The Bonneville School District offers two medical coverage options through Pacific Source. The first medical option is a Navigator 3000 Medical Plan (PPO) with a Health Reimbursement Arrangement (HRA) account. The second medical option is a Navigator 6800 Medical Plan High Deductible Health Plan (HDHP) with a  Health Savings Account (HSA). Employees must enroll or submit changes within 30 days of their initial enrollment period and qualifying life event. If the carrier deadline is missed, employees must wait until the next open enrollment period, July 20th – Aug 20th, to enroll or submit changes. 

  • Employees who are eligible for Medical benefits coverage:

    • Full-time employees who work at least 30 hours or more per week and
    • Paid on a regular, monthly basis

    Eligible dependents may also be added to your health coverage policy. However, dependents may only be enrolled in a plan where the employee is the primary policy holder.   

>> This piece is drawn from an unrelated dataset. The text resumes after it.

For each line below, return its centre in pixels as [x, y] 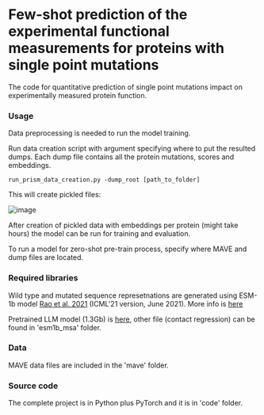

    Eligible dependents include:

    • Your legal spouse
    • Your natural child, a stepchild, a legally adopted child, a child placed with you for adoption, or a child for whom you or your spouse has court-appointed guardianship or custody. The child must be:  
      1. under the age of twenty-six (26) if financially dependent on you for support; or 
      2. medically certified as disabled due to mental handicap or physical handicap and financially dependent upon you for support, regardless of age.   
    • The effective date for Pacific Source contract changes is September 1st. If there are changes in the contract, including deductible differences, this change is effective September 1st.
    • The benefit calendar year for the medical coverage is January 1st to December 31st, which includes deductible restarts. 
    • Benefits are effective the 1st of the month following your full-time position start date. 
    • Benefits are not automatic, you must complete the online enrollment process no later than the end of the month in which your full-time position started.
    • Employees must notify the HR Benefits Office within 30 days when a dependent is eligible or no longer qualifies for coverage. 
    • Coverage will terminate on the last day of the month.
    • Coverage becomes effective on the first of the month, following the qualifying change in status.
    • Dependent/Spouse coverage is optional. Enrollment is not automatic.
  • (Registration is required in order to view an accurate listing of providers.)

    Employees may view provider listings by selecting the benefits website above once registered. In order to receive the maximum benefit allowance, please verify providers are listed on the directory before scheduling an appointment. If you choose a non-contracting or out-of-state provider, you may also be responsible for payment of any charges exceeding pre-established maximum allowances.